Records from a data collection:
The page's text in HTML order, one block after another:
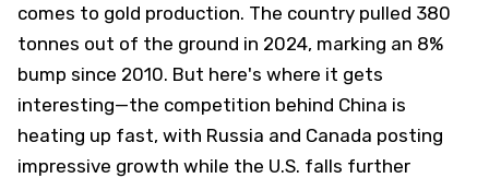
comes to gold production. The country pulled 380
tonnes out of the ground in 2024, marking an 8%
bump since 2010. But here's where it gets
interesting—the competition behind China is
heating up fast, with Russia and Canada posting
impressive growth while the U.S. falls further
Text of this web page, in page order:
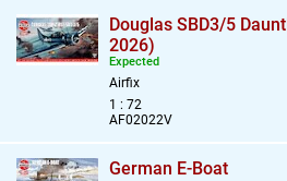
Douglas SBD3/5
2026)
Expected
Airfix
1 : 72
AF02022V
German E-Boat
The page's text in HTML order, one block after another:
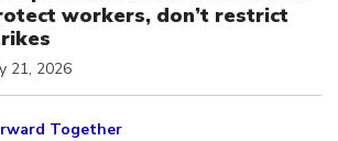
workers, don’t restrict
21, 2026
Together
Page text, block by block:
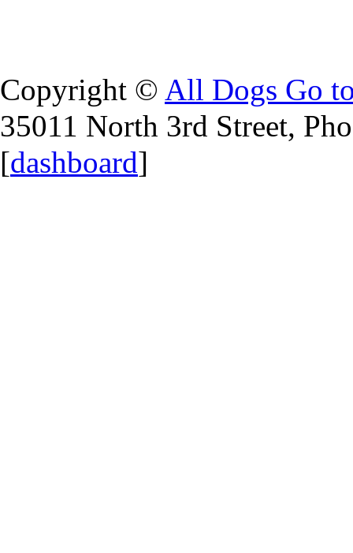
Copyright © All Dogs Go
35011 North 3rd Street,
[dashboard]
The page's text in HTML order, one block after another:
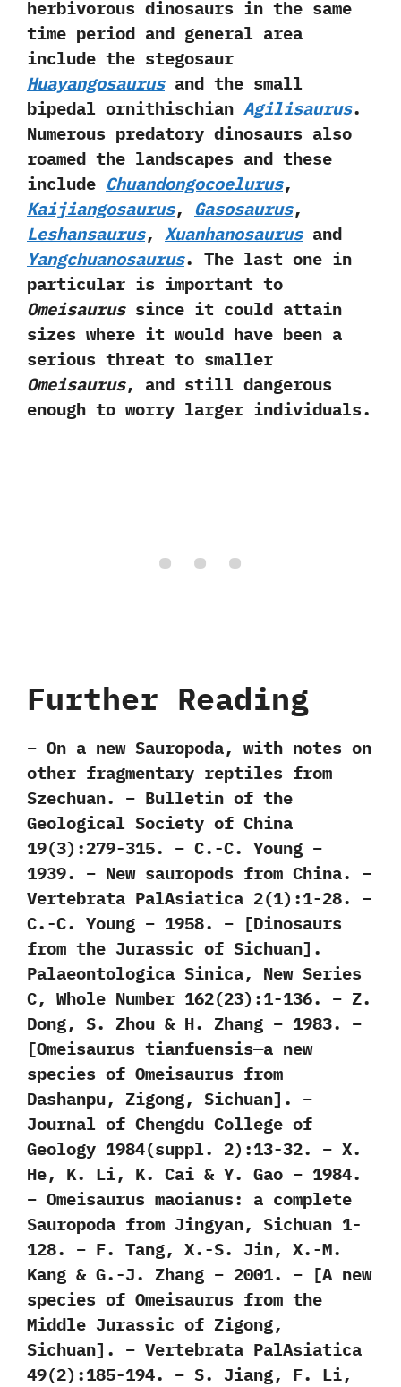
herbivorous dinosaurs in the same
time period and general area
include the stegosaur
Huayangosaurusand the small
bipedal ornithischian Agilisaurus.‭
‬Numerous predatory dinosaurs also
roamed the landscapes and these
include Chuandongocoelurus,‭
‬Kaijiangosaurus,‭ ‬Gasosaurus,‭
‬Leshansaurus,‭ ‬Xuanhanosaurusand
Yangchuanosaurus.‭ ‬The last one in
particular is important to
Omeisaurussince it could attain
sizes where it would have been a
serious threat to smaller
Omeisaurus,‭ ‬and still dangerous
enough to worry larger individuals.
Further Reading
– On a new Sauropoda, with notes on
other fragmentary reptiles from
Szechuan. – Bulletin of the
Geological Society of China
19(3):279-315. – C.-C. Young –
1939. – New sauropods from China. –
Vertebrata PalAsiatica 2(1):1-28. –
C.-C. Young – 1958. – [Dinosaurs
from the Jurassic of Sichuan].
Palaeontologica Sinica, New Series
C, Whole Number 162(23):1-136. – Z.
Dong, S. Zhou & H. Zhang – 1983. –
[Omeisaurus tianfuensis—a new
species of Omeisaurus from
Dashanpu, Zigong, Sichuan]. –
Journal of Chengdu College of
Geology 1984(suppl. 2):13-32. – X.
He, K. Li, K. Cai & Y. Gao – 1984.
– Omeisaurus maoianus: a complete
Sauropoda from Jingyan, Sichuan 1-
128. – F. Tang, X.-S. Jin, X.-M.
Kang & G.-J. Zhang – 2001. – [A new
species of Omeisaurus from the
Middle Jurassic of Zigong,
Sichuan]. – Vertebrata PalAsiatica
49(2):185-194. – S. Jiang, F. Li,
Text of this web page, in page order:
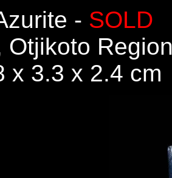
- SOLD
Otjikoto
x 3.3 x 2.4 cm
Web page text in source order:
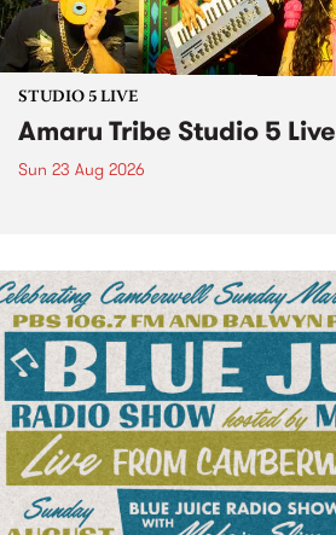
STUDIO 5 LIVE
Amaru Tribe Studio 5 Live
Sun 23 Aug 2026
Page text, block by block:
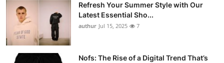
Refresh Your Summer Style with Our
Latest Essential Sho...
authur Jul 15, 2025 7
Nofs: The Rise of a Digital Trend That’s
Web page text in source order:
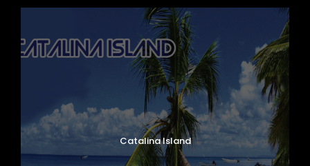
Catalina Island
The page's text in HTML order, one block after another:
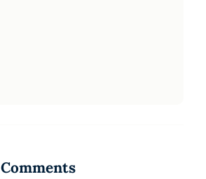
Comments
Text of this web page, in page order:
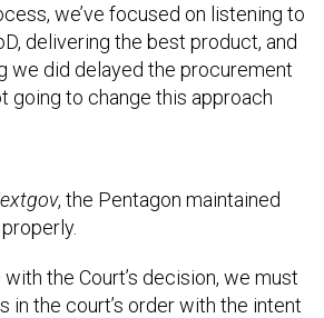
we’ve focused on listening to
delivering the best product, and
we did delayed the procurement
going to change this approach
, the Pentagon maintained
the Court’s decision, we must
in the court’s order with the intent
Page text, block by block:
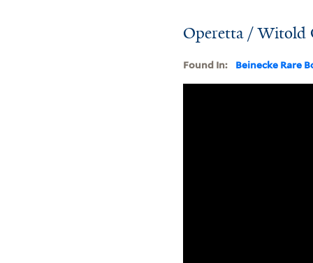
Operetta / Witold
Found In: Beinecke Rare
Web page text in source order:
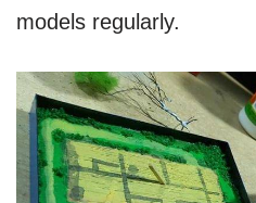
models regularly.
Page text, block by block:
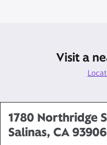
Visit a
1780 Northridge
Salinas, CA 93906
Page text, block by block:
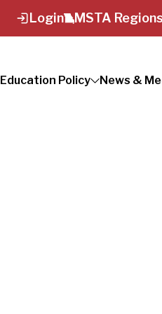
Login MSTA Regions
Education Policy News &
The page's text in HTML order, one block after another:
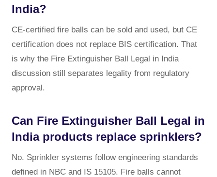
India?
CE-certified fire balls can be sold and used, but CE
certification does not replace BIS certification. That
is why the Fire Extinguisher Ball Legal in India
discussion still separates legality from regulatory
approval.
Can Fire Extinguisher Ball Legal in
India products replace sprinklers?
No. Sprinkler systems follow engineering standards
defined in NBC and IS 15105. Fire balls cannot
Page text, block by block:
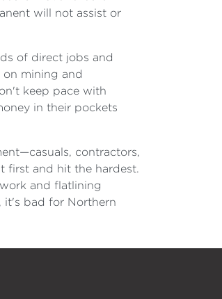
will not assist or
of direct jobs and
mining and
keep pace with
in their pockets
contractors,
first and hit the hardest.
and flatlining
it's bad for Northern
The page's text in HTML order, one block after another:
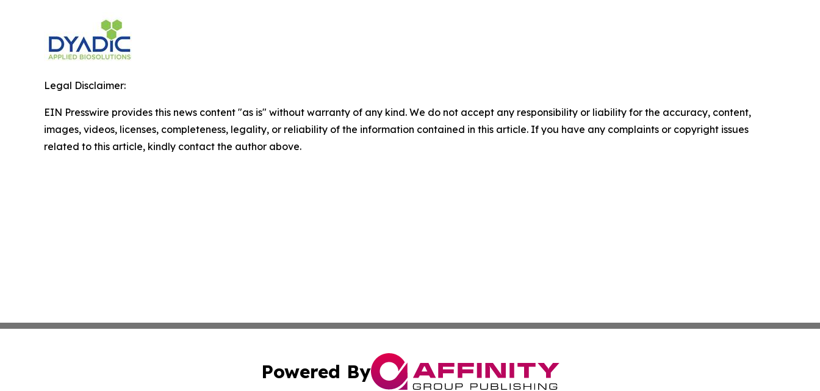
Legal Disclaimer:
EIN Presswire provides this news content "as is" without warranty of any kind. We do not accept any responsibility or liability for the accuracy, content,
images, videos, licenses, completeness, legality, or reliability of the information contained in this article. If you have any complaints or copyright issues
related to this article, kindly contact the author above.
Powered By
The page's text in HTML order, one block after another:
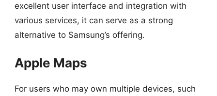
excellent user interface and integration with
various services, it can serve as a strong
alternative to Samsung’s offering.
Apple Maps
For users who may own multiple devices, such
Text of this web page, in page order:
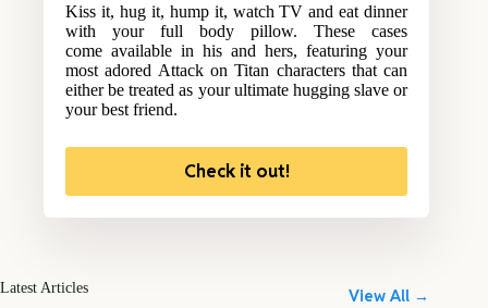
Kiss it, hug it, hump it, watch TV and eat dinner
with your full body pillow. These cases
come available in his and hers, featuring your
most adored Attack on Titan characters that can
either be treated as your ultimate hugging slave or
your best friend.
Check it out!
Latest Articles View All →
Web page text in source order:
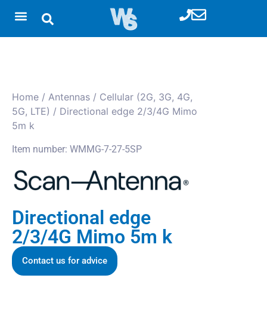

Your goal:
Since the pictures don't belong in the copy, copy only the rest of the entries above exactly.

Output for this task:
The page's text in HTML order, one block after another:
comes to gold production. The country pulled 380
tonnes out of the ground in 2024, marking an 8%
bump since 2010. But here's where it gets
interesting—the competition behind China is
heating up fast, with Russia and Canada posting
impressive growth while the U.S. falls further
Text of this web page, in page order:
Douglas SBD3/5
2026)
Expected
Airfix
1 : 72
AF02022V
German E-Boat
The page's text in HTML order, one block after another:
workers, don’t restrict
21, 2026
Together
Page text, block by block:
Copyright © All Dogs Go
35011 North 3rd Street,
[dashboard]
The page's text in HTML order, one block after another:
herbivorous dinosaurs in the same
time period and general area
include the stegosaur
Huayangosaurusand the small
bipedal ornithischian Agilisaurus.‭
‬Numerous predatory dinosaurs also
roamed the landscapes and these
include Chuandongocoelurus,‭
‬Kaijiangosaurus,‭ ‬Gasosaurus,‭
‬Leshansaurus,‭ ‬Xuanhanosaurusand
Yangchuanosaurus.‭ ‬The last one in
particular is important to
Omeisaurussince it could attain
sizes where it would have been a
serious threat to smaller
Omeisaurus,‭ ‬and still dangerous
enough to worry larger individuals.
Further Reading
– On a new Sauropoda, with notes on
other fragmentary reptiles from
Szechuan. – Bulletin of the
Geological Society of China
19(3):279-315. – C.-C. Young –
1939. – New sauropods from China. –
Vertebrata PalAsiatica 2(1):1-28. –
C.-C. Young – 1958. – [Dinosaurs
from the Jurassic of Sichuan].
Palaeontologica Sinica, New Series
C, Whole Number 162(23):1-136. – Z.
Dong, S. Zhou & H. Zhang – 1983. –
[Omeisaurus tianfuensis—a new
species of Omeisaurus from
Dashanpu, Zigong, Sichuan]. –
Journal of Chengdu College of
Geology 1984(suppl. 2):13-32. – X.
He, K. Li, K. Cai & Y. Gao – 1984.
– Omeisaurus maoianus: a complete
Sauropoda from Jingyan, Sichuan 1-
128. – F. Tang, X.-S. Jin, X.-M.
Kang & G.-J. Zhang – 2001. – [A new
species of Omeisaurus from the
Middle Jurassic of Zigong,
Sichuan]. – Vertebrata PalAsiatica
49(2):185-194. – S. Jiang, F. Li,
Text of this web page, in page order:
- SOLD
Otjikoto
x 3.3 x 2.4 cm
Web page text in source order:
STUDIO 5 LIVE
Amaru Tribe Studio 5 Live
Sun 23 Aug 2026
Page text, block by block:
Refresh Your Summer Style with Our
Latest Essential Sho...
authur Jul 15, 2025 7
Nofs: The Rise of a Digital Trend That’s
Web page text in source order:
Catalina Island
The page's text in HTML order, one block after another:
Comments
Text of this web page, in page order:
we’ve focused on listening to
delivering the best product, and
we did delayed the procurement
going to change this approach
, the Pentagon maintained
the Court’s decision, we must
in the court’s order with the intent
Page text, block by block:
Operetta / Witold
Found In: Beinecke Rare
Web page text in source order:
models regularly.
Page text, block by block:
Visit a
1780 Northridge
Salinas, CA 93906
Page text, block by block:
Login MSTA Regions
Education Policy News &
The page's text in HTML order, one block after another:
India?
CE-certified fire balls can be sold and used, but CE
certification does not replace BIS certification. That
is why the Fire Extinguisher Ball Legal in India
discussion still separates legality from regulatory
approval.
Can Fire Extinguisher Ball Legal in
India products replace sprinklers?
No. Sprinkler systems follow engineering standards
defined in NBC and IS 15105. Fire balls cannot
Page text, block by block:
will not assist or
of direct jobs and
mining and
keep pace with
in their pockets
contractors,
first and hit the hardest.
and flatlining
it's bad for Northern
The page's text in HTML order, one block after another:
Legal Disclaimer:
EIN Presswire provides this news content "as is" without warranty of any kind. We do not accept any responsibility or liability for the accuracy, content,
images, videos, licenses, completeness, legality, or reliability of the information contained in this article. If you have any complaints or copyright issues
related to this article, kindly contact the author above.
Powered By
The page's text in HTML order, one block after another:
excellent user interface and integration with
various services, it can serve as a strong
alternative to Samsung’s offering.
Apple Maps
For users who may own multiple devices, such
Text of this web page, in page order:
Kiss it, hug it, hump it, watch TV and eat dinner
with your full body pillow. These cases
come available in his and hers, featuring your
most adored Attack on Titan characters that can
either be treated as your ultimate hugging slave or
your best friend.
Check it out!
Latest Articles View All →
Web page text in source order:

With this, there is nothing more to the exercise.